- Problem:
Copy out the data exactly, leaving the pictures behind.

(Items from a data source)
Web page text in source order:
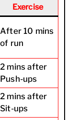
Exercise
After 10 mins
of run
2 mins after
Push-ups
2 mins after
Sit-ups
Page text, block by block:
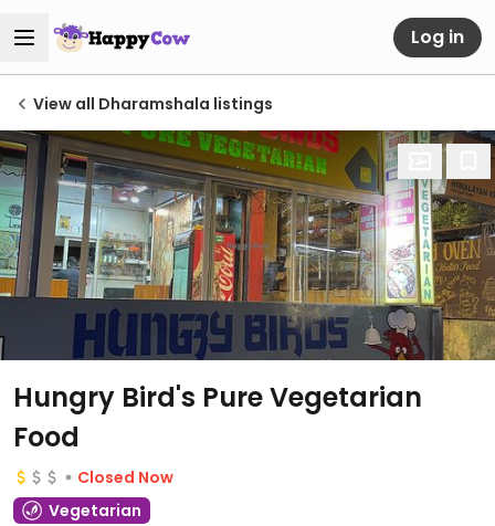
Log in
View all Dharamshala listings
Hungry Bird's Pure Vegetarian
Food
Closed Now
Vegetarian
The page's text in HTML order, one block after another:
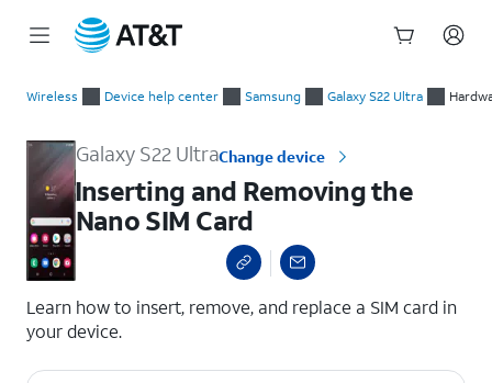
Wireless Device help center Samsung Galaxy S22 Ultra
Galaxy S22 UltraChange device
Inserting and Removing the
Nano SIM Card
Learn how to insert, remove, and replace a SIM card in
your device.
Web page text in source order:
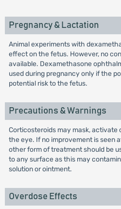
Pregnancy & Lactation
Animal experiments with
effect on the fetus. However, no
available. Dexamethasone
used during pregnancy only if the
potential risk to the fetus.
Precautions & Warnings
Corticosteroids may mask, activate
the eye. If no improvement is seen
other form of treatment should be
to any surface as this may
solution or ointment.
Overdose Effects
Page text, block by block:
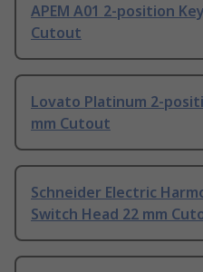
APEM A01 2-position
Cutout
Lovato Platinum 2-
mm Cutout
Schneider Electric
Switch Head 22 mm
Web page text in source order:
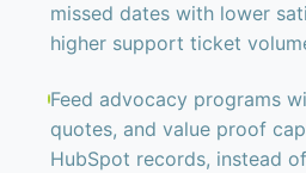
missed dates with lower
higher support ticket
Feed advocacy programs
quotes, and value proof
HubSpot records, instead
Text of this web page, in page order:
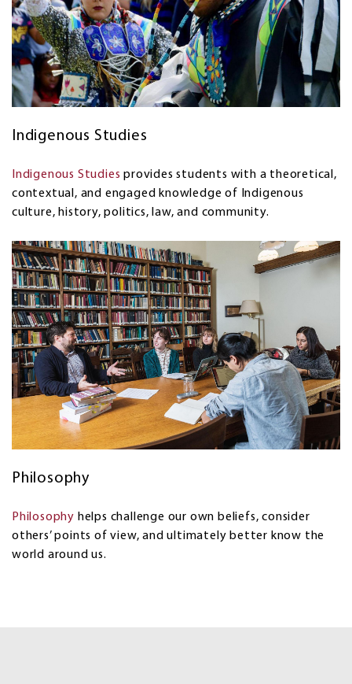
Indigenous Studies
Indigenous Studies provides students with a theoretical,
contextual, and engaged knowledge of Indigenous
culture, history, politics, law, and community.
Philosophy
Philosophy helps challenge our own beliefs, consider
others’ points of view, and ultimately better know the
world around us.
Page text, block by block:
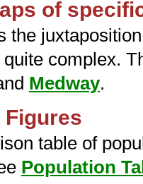
of
the
quite complex.
Medway.
Figures
table of
Population

- The answer:
Web page text in source order:
Exercise
After 10 mins
of run
2 mins after
Push-ups
2 mins after
Sit-ups
Page text, block by block:
Log in
View all Dharamshala listings
Hungry Bird's Pure Vegetarian
Food
Closed Now
Vegetarian
The page's text in HTML order, one block after another:
Wireless Device help center Samsung Galaxy S22 Ultra
Galaxy S22 UltraChange device
Inserting and Removing the
Nano SIM Card
Learn how to insert, remove, and replace a SIM card in
your device.
Web page text in source order:
Pregnancy & Lactation
Animal experiments with
effect on the fetus. However, no
available. Dexamethasone
used during pregnancy only if the
potential risk to the fetus.
Precautions & Warnings
Corticosteroids may mask, activate
the eye. If no improvement is seen
other form of treatment should be
to any surface as this may
solution or ointment.
Overdose Effects
Page text, block by block:
APEM A01 2-position
Cutout
Lovato Platinum 2-
mm Cutout
Schneider Electric
Switch Head 22 mm
Web page text in source order:
missed dates with lower
higher support ticket
Feed advocacy programs
quotes, and value proof
HubSpot records, instead
Text of this web page, in page order:
Indigenous Studies
Indigenous Studies provides students with a theoretical,
contextual, and engaged knowledge of Indigenous
culture, history, politics, law, and community.
Philosophy
Philosophy helps challenge our own beliefs, consider
others’ points of view, and ultimately better know the
world around us.
Page text, block by block:
of
the
quite complex.
Medway.
Figures
table of
Population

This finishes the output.